In a very special SingLit edition of the beloved programme, Samantha unites local actors Serene Chen and Shafiqhah Efandi to perform three separate dramatised readings of prose by female Singaporean authors, namely – Inez Tan’s short story collection This Is Where I Won’t Be Alone, Kristin Chen’s Counterfeit, and Erni Salleh’s The Java Enigma.

The stage set-up in the Arts House Play Den is relatively pared down and simple, with only a map made of white tape lining the floor, demarcating various locales mentioned across all three books. As such, every reading hinges almost entirely on the performance of both actors, who play all the roles, with some additional props, costumes, and sound effects to assist with the immersion.

The first of the readings is the short story Oyster, from This Is Where I Won’t Be Alone. Telling the story of an oyster making its way from the ocean to a Singaporean family’s kitchen, Serene and Shafiqhah sit behind a table for this performance, and utilise cardboard cutouts for their faces to demarcate the different characters they play. Even though they never move from their initial positions, Samantha has good control over Inez Tan’s already evocative and imaginative writing to emphasise Oyster‘s subtle theme of loss, in terms of both time and distance. Both Serene and Shafiqhah are able to clearly differentiate their voices, from playing curious frozen oysters interacting with fellow groceries in the fridge and relishing the growth of mould on them, to the quiet distance between an estranged mother and daughter. When the oysters are finally disposed of, there is a sense of pain in saying goodbye to these shellfish we’ve gotten to know over the past half hour, yet hope in their belief that being trashed is not the end, and wonder how their lives continue in the future.
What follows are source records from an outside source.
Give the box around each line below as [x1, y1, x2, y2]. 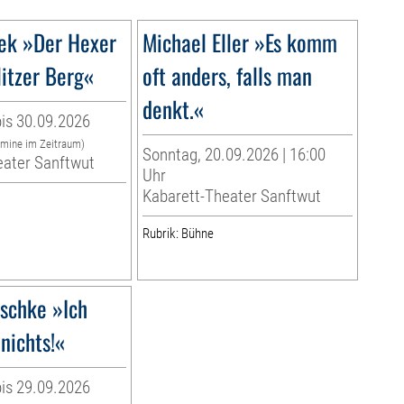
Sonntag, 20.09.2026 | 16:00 [142, 144, 326, 166]
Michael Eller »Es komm [142, 25, 337, 60]
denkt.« [142, 92, 204, 126]
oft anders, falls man [142, 59, 312, 93]
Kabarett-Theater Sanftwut [142, 186, 321, 207]
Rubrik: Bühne [142, 225, 214, 243]
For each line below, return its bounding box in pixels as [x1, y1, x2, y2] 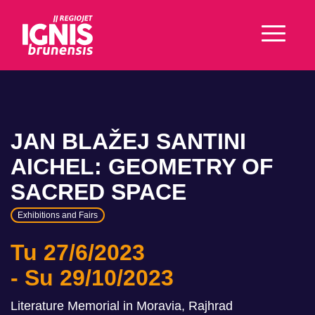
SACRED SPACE [11, 179, 186, 205]
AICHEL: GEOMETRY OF [11, 154, 274, 179]
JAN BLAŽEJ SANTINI [11, 129, 246, 154]
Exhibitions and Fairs [18, 210, 98, 220]
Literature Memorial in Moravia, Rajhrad [11, 299, 233, 313]
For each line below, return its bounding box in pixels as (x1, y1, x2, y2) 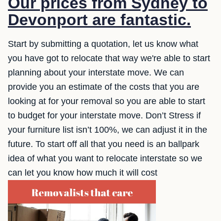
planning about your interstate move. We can (8, 68, 184, 77)
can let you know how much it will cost (8, 168, 157, 178)
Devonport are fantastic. (8, 11, 191, 29)
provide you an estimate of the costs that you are (8, 82, 199, 92)
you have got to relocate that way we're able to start (8, 53, 210, 63)
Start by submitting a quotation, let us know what (8, 39, 198, 49)
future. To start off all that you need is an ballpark (8, 139, 199, 149)
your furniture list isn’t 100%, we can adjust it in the (8, 125, 207, 135)
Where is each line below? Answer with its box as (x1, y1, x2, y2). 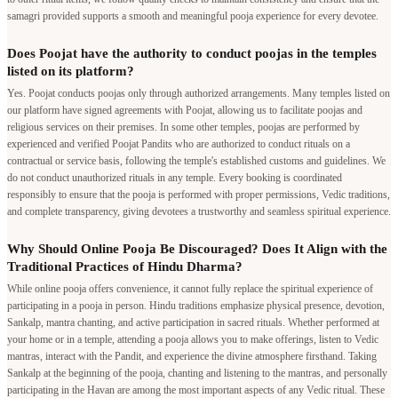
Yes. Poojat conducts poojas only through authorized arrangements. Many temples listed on (7, 86, 390, 99)
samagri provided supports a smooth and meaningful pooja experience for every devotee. (7, 9, 378, 22)
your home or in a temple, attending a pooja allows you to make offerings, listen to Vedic (7, 332, 378, 346)
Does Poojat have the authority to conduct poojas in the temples (7, 45, 377, 60)
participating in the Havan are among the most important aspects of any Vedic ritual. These (7, 383, 385, 396)
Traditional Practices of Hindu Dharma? (7, 259, 243, 274)
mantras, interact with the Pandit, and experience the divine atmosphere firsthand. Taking (7, 349, 377, 362)
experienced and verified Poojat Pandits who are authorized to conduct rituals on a (7, 137, 350, 150)
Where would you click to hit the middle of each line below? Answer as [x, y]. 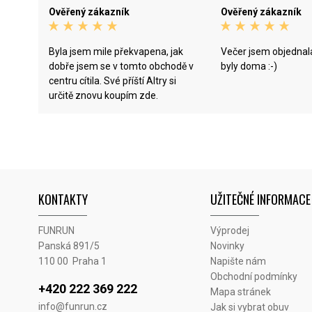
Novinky [227, 246]
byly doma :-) [249, 66]
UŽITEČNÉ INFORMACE [260, 200]
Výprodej [229, 231]
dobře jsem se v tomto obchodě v [121, 66]
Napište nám [238, 262]
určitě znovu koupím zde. [103, 95]
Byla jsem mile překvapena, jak [116, 52]
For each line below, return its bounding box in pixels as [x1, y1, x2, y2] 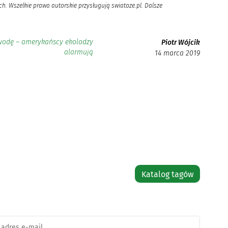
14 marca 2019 [155, 49, 201, 58]
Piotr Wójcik [161, 38, 201, 47]
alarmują [64, 48, 94, 56]
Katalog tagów [141, 169, 194, 179]
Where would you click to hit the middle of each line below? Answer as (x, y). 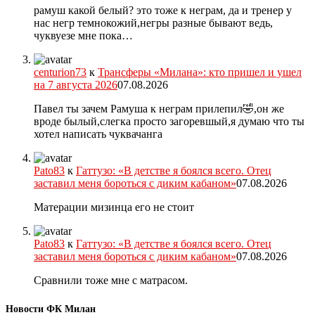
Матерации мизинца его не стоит (114, 207)
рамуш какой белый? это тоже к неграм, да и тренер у (163, 11)
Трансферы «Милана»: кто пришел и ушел (200, 72)
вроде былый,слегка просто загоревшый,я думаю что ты (169, 122)
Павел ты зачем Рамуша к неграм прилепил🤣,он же (159, 109)
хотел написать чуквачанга (98, 134)
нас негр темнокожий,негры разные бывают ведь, (153, 23)
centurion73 (60, 72)
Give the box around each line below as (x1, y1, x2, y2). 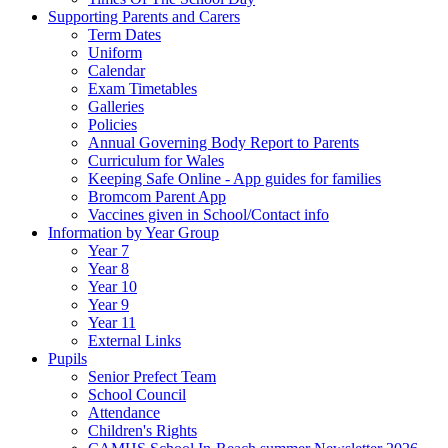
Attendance (88, 403, 160, 421)
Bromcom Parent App (88, 187, 226, 205)
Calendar (88, 61, 145, 79)
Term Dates (88, 25, 161, 43)
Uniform (88, 43, 142, 61)
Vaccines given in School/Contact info (88, 205, 329, 223)
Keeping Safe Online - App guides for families (88, 169, 381, 187)
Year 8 (88, 259, 129, 277)
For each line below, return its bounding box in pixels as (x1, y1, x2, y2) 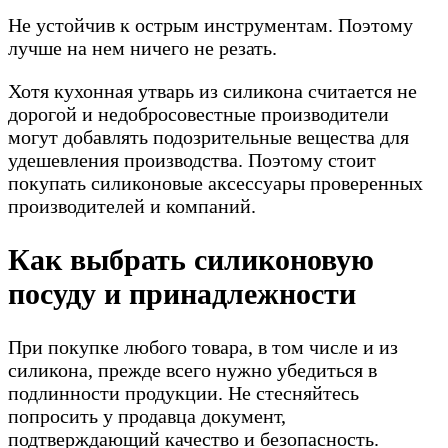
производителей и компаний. (8, 194, 256, 217)
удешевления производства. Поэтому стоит (8, 148, 376, 171)
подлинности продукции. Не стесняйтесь (8, 381, 359, 404)
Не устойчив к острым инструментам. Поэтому (8, 13, 413, 36)
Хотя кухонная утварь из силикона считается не (8, 79, 417, 102)
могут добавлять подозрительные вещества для (8, 125, 409, 148)
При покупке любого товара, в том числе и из (8, 335, 398, 358)
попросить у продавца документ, (8, 404, 286, 427)
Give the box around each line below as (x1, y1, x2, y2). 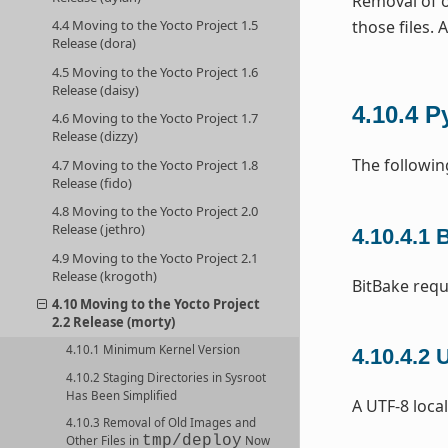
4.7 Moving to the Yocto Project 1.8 (52, 155, 259, 174)
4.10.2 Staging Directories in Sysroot (66, 369, 267, 385)
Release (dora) (52, 34, 137, 53)
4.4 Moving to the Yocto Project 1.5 (52, 16, 259, 35)
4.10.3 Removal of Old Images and (66, 415, 257, 431)
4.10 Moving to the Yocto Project (52, 295, 261, 314)
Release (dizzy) (52, 127, 139, 146)
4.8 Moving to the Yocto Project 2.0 (52, 202, 259, 221)
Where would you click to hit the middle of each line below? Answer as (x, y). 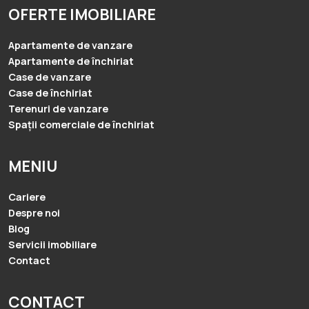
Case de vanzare (50, 77)
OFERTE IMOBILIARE (82, 14)
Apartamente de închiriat (71, 61)
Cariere (27, 197)
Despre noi (34, 213)
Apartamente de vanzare (70, 45)
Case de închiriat (50, 93)
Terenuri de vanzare (58, 109)
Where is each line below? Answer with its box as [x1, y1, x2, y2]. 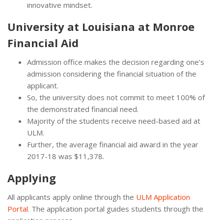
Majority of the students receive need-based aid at [27, 116, 200, 126]
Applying [7, 170, 56, 186]
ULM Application [136, 192, 190, 202]
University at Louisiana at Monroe [7, 19, 194, 34]
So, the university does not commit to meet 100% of [27, 92, 205, 103]
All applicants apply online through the [7, 192, 136, 202]
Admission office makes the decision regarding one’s [27, 57, 204, 67]
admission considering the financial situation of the [27, 69, 196, 79]
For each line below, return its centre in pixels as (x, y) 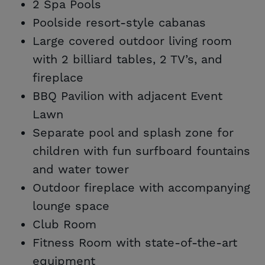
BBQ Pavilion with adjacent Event (127, 96)
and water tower (81, 169)
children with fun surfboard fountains (141, 151)
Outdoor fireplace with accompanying (141, 188)
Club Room (64, 224)
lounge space (71, 206)
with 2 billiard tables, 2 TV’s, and (127, 59)
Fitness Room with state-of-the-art (135, 243)
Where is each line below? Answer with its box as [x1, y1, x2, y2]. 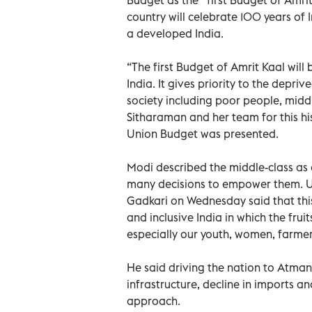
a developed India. [127, 26, 224, 40]
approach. [127, 293, 180, 308]
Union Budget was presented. [127, 126, 279, 141]
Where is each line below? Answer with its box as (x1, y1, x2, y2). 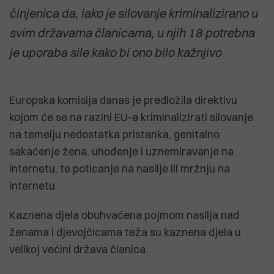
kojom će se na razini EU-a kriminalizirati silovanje (9, 110, 253, 124)
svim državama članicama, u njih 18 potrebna (9, 24, 254, 40)
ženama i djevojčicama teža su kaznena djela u (9, 225, 241, 239)
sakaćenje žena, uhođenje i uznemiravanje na (9, 144, 234, 158)
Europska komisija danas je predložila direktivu (9, 93, 237, 106)
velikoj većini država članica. (9, 242, 148, 256)
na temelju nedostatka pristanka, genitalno (9, 127, 220, 141)
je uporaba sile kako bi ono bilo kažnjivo (9, 44, 221, 60)
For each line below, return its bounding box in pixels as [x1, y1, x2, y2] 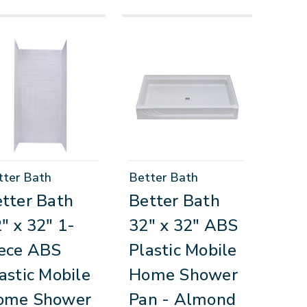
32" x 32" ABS [129, 214, 238, 237]
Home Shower [129, 264, 238, 286]
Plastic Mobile [129, 239, 237, 262]
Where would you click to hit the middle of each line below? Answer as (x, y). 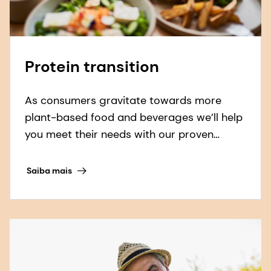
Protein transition (92, 66)
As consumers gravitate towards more (123, 100)
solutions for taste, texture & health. (116, 151)
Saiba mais (49, 171)
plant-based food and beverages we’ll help (134, 117)
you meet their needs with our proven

In the same session, a quick set change prepares the stage for Lee Kuan Yew Is Not Always The Answer, also from This Is Where I Won’t Be Alone. Set in the not-so-distant-future, the story follows a young primary school social studies teacher and a rabble-rousing primary 4 student, who convinces her peers to champion founding father Lee Kuan Yew and use his name as the answer to every question in class. Serene is well-suited for the role of the teacher, as she exudes a tiredness beyond her years and gentle awkwardness to her character, in contrast to Shafiqhah’s more boisterous Lola Pang, full of youthful energy and childlike verve. Shafiqhah also plays an older mother and an awkward math teacher, showing off her range. As a work of speculative fiction, Inez Tan’s writing offers up a familiar world with a hint of imagination, and effectively drives home the question – how much do we glorify the past and hold on to it before letting go?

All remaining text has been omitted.